Professor ROBERT FAGGEN (Claremont McKenna College): Thank you very much.

LYDEN: We should say that these notebooks can't be read as a kind of coherent narrative. I mean because first of all, they are hard to decipher and they are fragmentary.

Prof. FAGGEN: Yes, indeed they are. They were written over several decades, throughout his life, from the 1890s through the early 1960s. And he would jot down thoughts at random. And the notebooks are teeming with meditations, aphorisms, proverbs, short essays, drafts of poems, trial lines. And there is no particular order. And very often he will go back into a notebook over and over again over many years. So it's very hard to date any particular thought.

LYDEN: What was his handwriting like?

Prof. FAGGEN: Awful. And of course, as he grew older, the handwriting became almost, I would say, indecipherable. But nevertheless I'd say we got all of it.

LYDEN: But you did decipher it and it took you a very long time.

Prof. FAGGEN: It took me about five years.

LYDEN: When you first started reading these small notebooks, what struck you as the most surprising about this poet whom you would have thought you had known so very well?

Prof. FAGGEN: I think the intensity of the thought and the compression of the thought. There is really very little dross. You say at the beginning a mundane thought. I would say that he observes ordinary life, but that there is always a kind of intensity about it. And there's very little in the notebooks by way of journal keeping - that is, it's Frost thinking and Frost thinking hard and fast about poetry, about science, about religion. And Frost presented himself as a folksy, down to earth dispenser of homespun wisdom. And I think that was a way of deflecting some of the more complicated, sometimes even tragic aspects of his character and of his work, and more subtle aspects of his work.

LYDEN: Can you just give us a description from one of these notebooks that would illustrate what it is you're saying?

Prof. FAGGEN: Well, there are so many examples in the notebooks. I mean one thought that comes to mind, just off the top of my head, just a phrase: where poetry is posted on the brink of spiritual disaster. That is the kind of quick, quick thought that one would want to think about for a very long time.

LYDEN: That poetry stands on the brink - that would just be a jotting.

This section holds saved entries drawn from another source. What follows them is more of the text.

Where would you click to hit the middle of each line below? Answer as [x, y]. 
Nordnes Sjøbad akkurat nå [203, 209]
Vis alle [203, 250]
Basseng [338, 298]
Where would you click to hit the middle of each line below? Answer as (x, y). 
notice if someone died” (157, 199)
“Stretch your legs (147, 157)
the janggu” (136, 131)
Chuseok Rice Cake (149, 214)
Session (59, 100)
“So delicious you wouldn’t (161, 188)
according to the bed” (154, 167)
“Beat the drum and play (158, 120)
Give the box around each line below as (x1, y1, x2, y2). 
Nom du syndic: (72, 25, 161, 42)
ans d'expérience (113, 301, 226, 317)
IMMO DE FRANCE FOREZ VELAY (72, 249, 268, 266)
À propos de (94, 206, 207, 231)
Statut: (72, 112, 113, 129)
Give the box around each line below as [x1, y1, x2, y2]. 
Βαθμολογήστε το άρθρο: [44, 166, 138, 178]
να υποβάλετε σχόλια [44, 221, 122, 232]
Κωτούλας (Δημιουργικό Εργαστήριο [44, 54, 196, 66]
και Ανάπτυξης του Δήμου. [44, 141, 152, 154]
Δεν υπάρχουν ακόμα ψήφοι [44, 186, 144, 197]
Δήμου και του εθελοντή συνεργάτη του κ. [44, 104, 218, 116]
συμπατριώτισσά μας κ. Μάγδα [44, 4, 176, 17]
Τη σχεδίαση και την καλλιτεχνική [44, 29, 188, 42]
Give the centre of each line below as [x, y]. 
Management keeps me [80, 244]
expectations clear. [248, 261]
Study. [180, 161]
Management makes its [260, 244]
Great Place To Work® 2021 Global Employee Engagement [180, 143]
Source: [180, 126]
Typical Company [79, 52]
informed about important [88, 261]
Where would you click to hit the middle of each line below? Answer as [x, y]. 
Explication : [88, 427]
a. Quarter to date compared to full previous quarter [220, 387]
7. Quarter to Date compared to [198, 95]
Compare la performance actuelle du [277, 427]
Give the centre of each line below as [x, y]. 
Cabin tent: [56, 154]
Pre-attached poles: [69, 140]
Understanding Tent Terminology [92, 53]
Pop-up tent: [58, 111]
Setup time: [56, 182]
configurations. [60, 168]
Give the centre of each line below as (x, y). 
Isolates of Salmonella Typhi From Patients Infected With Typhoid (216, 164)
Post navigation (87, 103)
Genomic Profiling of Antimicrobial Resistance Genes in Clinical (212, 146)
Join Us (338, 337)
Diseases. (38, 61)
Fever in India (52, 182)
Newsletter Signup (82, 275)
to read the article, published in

Prof. FAGGEN: Yes. Well here's one. In tracing back an idea, institution or species to its origin, it is, as it were, to consider a larkspur, and descending from more flower to less, go right past the stem and come to an end with a spur. It looks as if the pale point of the spur were what the flower had derived from instead of from the stem, which is not flower-like at all.

LYDEN: Hmm.

Prof. FAGGEN: And then he has just a little drawing of a larkspur with stem. So the larkspur becomes a metaphor for the way in which thought seems to spring, almost mysteriously, from no discernable origin at all.

LYDEN: It's like a small map of his thinking about a poem, really, or a diagram.

Prof. FAGGEN: Yes, it is.

LYDEN: Robert Frost read at John F. Kennedy's inauguration, of course. You provide us with this wonderful quote that Kennedy said about Frost at the groundbreaking for the Frost Library in Amherst.

Prof. FAGGEN: Yes.

LYDEN: If Frost was much honored in his own life, it was because many preferred to ignore his darker truths.

Prof. FAGGEN: Yes.

LYDEN: What'd he mean?

Prof. FAGGEN: I think that Frost was an accessible poet, but he followed in a tradition that the Roman poet Lucretius wrote in, which was sweetening the wormwood with a kind of accessibility. That is, he made his poems brilliantly palatable. And I think the evidence of that is how widely they're read and how wonderfully they're misunderstood. Frost is often, I think, seen as providing a simple kind of order, or a comfort, and that very often as one reads him more carefully that one begins to see the complexity and even sometimes the tragedy in his work.

LYDEN: So we're willing to see this cycle of nature, but maybe skip over the part about decay.

Prof. FAGGEN: Yes, I think so.

LYDEN: Do...

Prof. FAGGEN: I think the notebooks make it somewhat harder to avoid.

LYDEN: Well, Robert Faggen, thank you very much for being us.

Prof. FAGGEN: Thank you.

LYDEN: Robert Faggen is a professor of literature at Claremont McKenna College in California and he's the editor of "The Notebooks of Robert Frost."